Exercise requirements: Return all the lines below exactly as written. Drop every picture.

Recorded data:
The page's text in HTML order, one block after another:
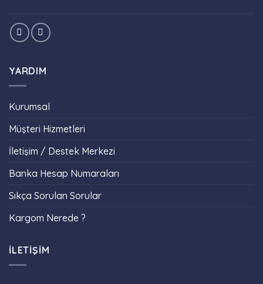
YARDIM
Kurumsal
Müşteri Hizmetleri
İletişim / Destek Merkezi
Banka Hesap Numaraları
Sıkça Sorulan Sorular
Kargom Nerede ?
İLETIŞIM
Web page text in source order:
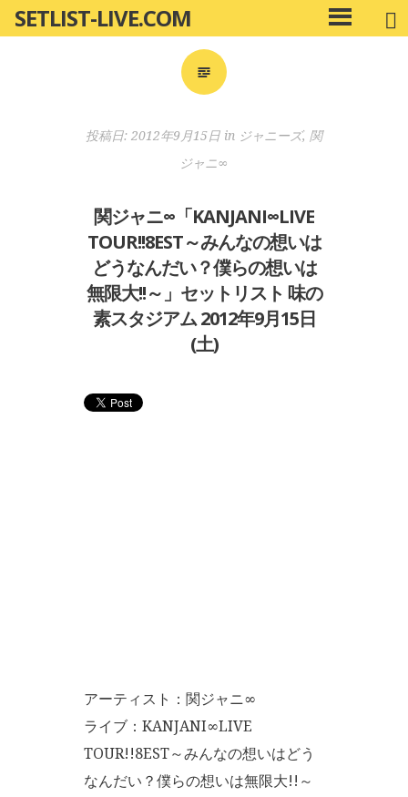
ン
SETLIST-LIVE.COM
メ
イ
投稿日: 2012年9月15日 in ジャニーズ, 関
ジャニ∞
関ジャニ∞「KANJANI∞LIVE
TOUR!!8EST～みんなの想いは
どうなんだい？僕らの想いは
無限大!!～」セットリスト 味の
素スタジアム 2012年9月15日
(土)
アーティスト：関ジャニ∞
ライブ：KANJANI∞LIVE
TOUR!!8EST～みんなの想いはどう
なんだい？僕らの想いは無限大!!～
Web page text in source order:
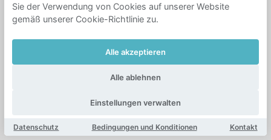
Sie der Verwendung von Cookies auf unserer Website
gemäß unserer Cookie-Richtlinie zu.
Alle akzeptieren
Alle ablehnen
Einstellungen verwalten
Datenschutz Bedingungen und Konditionen Kontakt
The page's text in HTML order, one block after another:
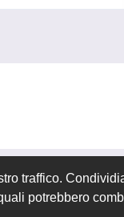
traffico.
potrebbero
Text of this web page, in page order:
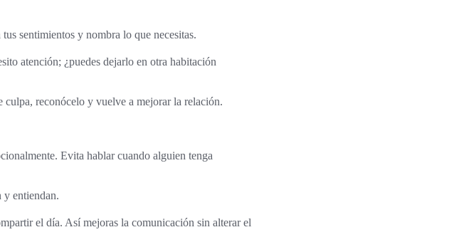
sentimientos y nombra lo que necesitas.
atención; ¿puedes dejarlo en otra habitación
culpa, reconócelo y vuelve a mejorar la relación.
Evita hablar cuando alguien tenga
y entiendan.
el día. Así mejoras la comunicación sin alterar el

Exercise output:
The page's text in HTML order, one block after another:
YARDIM
Kurumsal
Müşteri Hizmetleri
İletişim / Destek Merkezi
Banka Hesap Numaraları
Sıkça Sorulan Sorular
Kargom Nerede ?
İLETIŞIM
Web page text in source order:
ン
SETLIST-LIVE.COM
メ
イ
投稿日: 2012年9月15日 in ジャニーズ, 関
ジャニ∞
関ジャニ∞「KANJANI∞LIVE
TOUR!!8EST～みんなの想いは
どうなんだい？僕らの想いは
無限大!!～」セットリスト 味の
素スタジアム 2012年9月15日
(土)
アーティスト：関ジャニ∞
ライブ：KANJANI∞LIVE
TOUR!!8EST～みんなの想いはどう
なんだい？僕らの想いは無限大!!～
Web page text in source order:
Sie der Verwendung von Cookies auf unserer Website
gemäß unserer Cookie-Richtlinie zu.
Alle akzeptieren
Alle ablehnen
Einstellungen verwalten
Datenschutz Bedingungen und Konditionen Kontakt
The page's text in HTML order, one block after another:
traffico.
potrebbero
Text of this web page, in page order:
sentimientos y nombra lo que necesitas.
atención; ¿puedes dejarlo en otra habitación
culpa, reconócelo y vuelve a mejorar la relación.
Evita hablar cuando alguien tenga
y entiendan.
el día. Así mejoras la comunicación sin alterar el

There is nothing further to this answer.